— What needs to be done —
Go to the line in the entries below that holds "Inheritance diagram for wFileShow: (106, 58)" and repeat exactly from there through the line that holds "Public Member Functions (131, 193)", inclusive.

— Data to use —
= = = = =

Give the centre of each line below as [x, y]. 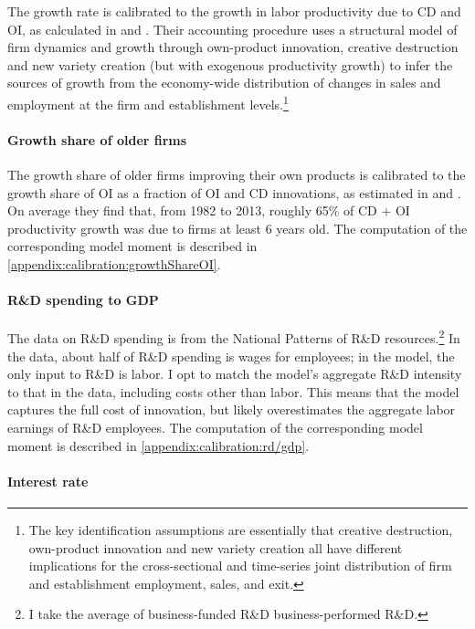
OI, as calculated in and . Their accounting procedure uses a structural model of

= = = = =

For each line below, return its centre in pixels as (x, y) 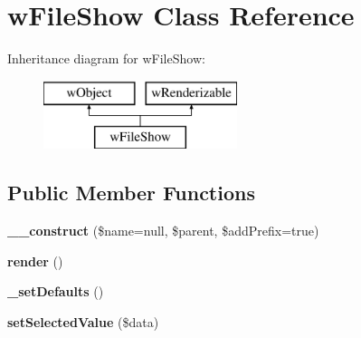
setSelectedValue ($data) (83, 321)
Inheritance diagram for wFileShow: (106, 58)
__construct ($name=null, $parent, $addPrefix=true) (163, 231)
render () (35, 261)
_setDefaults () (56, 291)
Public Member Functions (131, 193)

= = = = =

— Result for this exercise —
Inheritance diagram for wFileShow: (106, 58)
__construct ($name=null, $parent, $addPrefix=true) (163, 231)
render () (35, 261)
_setDefaults () (56, 291)
Public Member Functions (131, 193)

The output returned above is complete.